Excellent post, brings back old memories..I missed home!

living_with_ba said...

This made me feel humble about my search for a house...we may live in a one bedroom flat with three people in it, two sharing a room and one sleeping in the living room, but we get government assistance, we have a roof over our heads that won't be taken away, we have food on the table..thank you, Odette, for making me realise just how lucky I am.

Odette said...

Amna,
life here hasn't change much since you left. it's still the survival of the fittest!
but filipinos always find fine means to cope.
xoxoxoxoxo

Odette said...

joey,
yes your life is a lot easier coz your government make it so. mine is corrupt, and their only concern is fattening their own wallet!
with love,
xoxoxoxoxo

rattles said...

wow odette you reminded me of when i did some work in romania. I came back humbled and very appreciative of everything-its funny how time numbs the emotions and that experience tho very real and very life altering (at the time) stayed with me but didnt if you know what i mean. Thankyou so much for reminding me of that experience and reminding me to never take things for granted. We're very lucky.
Take care and speak soon lotsa lv Rattles Xxxx

Mimi said...

God bless those who scramble to survive. We get so caught up in our own tiny problems that we forget how rich and lucky we are. Thanks Odette!

jen said...

Lots of sponges here in the states to Tracey!! The government so freely hands out money that we DONT HAVE!! It seems many people have simply stopped helping themselves!!

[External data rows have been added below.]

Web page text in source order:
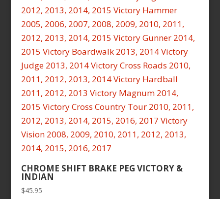
CHROME SHIFT BRAKE PEG VICTORY &
INDIAN
$45.95
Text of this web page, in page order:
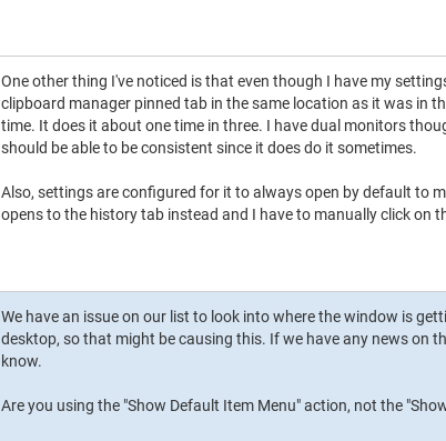
One other thing I've noticed is that even though I have my
clipboard manager pinned tab in the same location as it was in
time. It does it about one time in three. I have dual monitors
should be able to be consistent since it does do it sometimes.
Also, settings are configured for it to always open by default to
opens to the history tab instead and I have to manually click on
We have an issue on our list to look into where the window is
desktop, so that might be causing this. If we have any news on
know.
Are you using the "Show Default Item Menu" action, not the
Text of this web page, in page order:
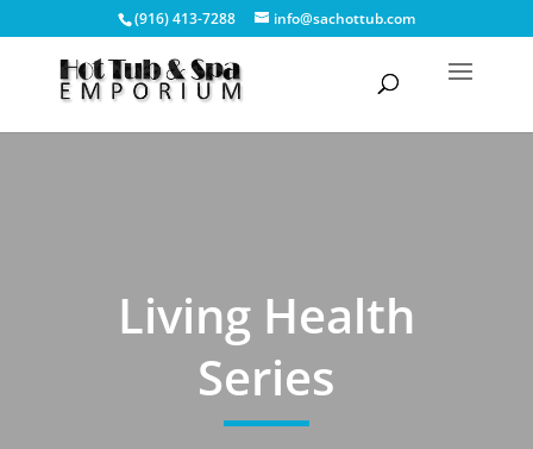
(916) 413-7288 info@sachottub.com
Living Health
Series
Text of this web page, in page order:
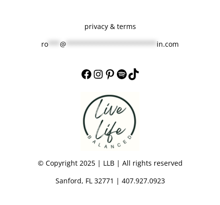
privacy & terms
ro *** @ *********************** in.com
Facebook InstagramPinterest Spotify TikTok
© Copyright 2025 | LLB | All rights reserved
Sanford, FL 32771 | 407.927.0923
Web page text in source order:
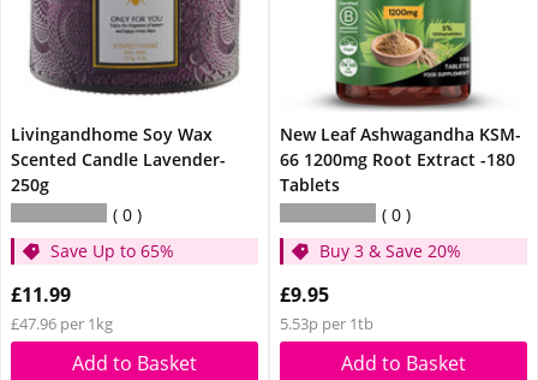
Livingandhome Soy Wax
Scented Candle Lavender-
250g
0
Save Up to 65%
£11.99
£47.96 per 1kg
Add to Basket
New Leaf Ashwagandha KSM-
66 1200mg Root Extract -180
Tablets
0
Buy 3 & Save 20%
£9.95
5.53p per 1tb
Add to Basket
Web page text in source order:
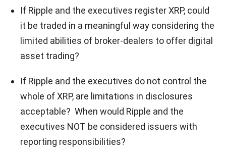
If Ripple and the executives register XRP, could
it be traded in a meaningful way considering the
limited abilities of broker-dealers to offer digital
asset trading?
If Ripple and the executives do not control the
whole of XRP, are limitations in disclosures
acceptable? When would Ripple and the
executives NOT be considered issuers with
reporting responsibilities?
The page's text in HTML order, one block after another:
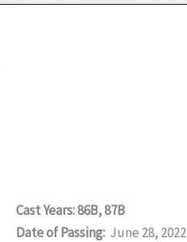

Great post Odette. Thank you for reminding me to count my many blessings!!

Sid Brechin said...

You may not look at it Odette but in some ways your government is doing something positive ours our not. You are the only country I know of that has a government department dedicated to rooting out corruption. I don't know how effective they are but it is a start and over time they may end up a shining light. I can't see it happening overnight but I can see it happening. Also you may have a different view of the anti pandering laws than what is the reality. here I may need some help from our fellow bloggers. If is not pandering if they are offering services. The one exception I know of is the window washers at intersections because the lights are only green for perhaps 20 seconds and they can seriously tie up traffic. When you have a city of 5 million that can become a major problem. It is usually agressive panhandly that the police are needed to deal with. Many of the things you describe may just be appreciated and would also fill gaps here.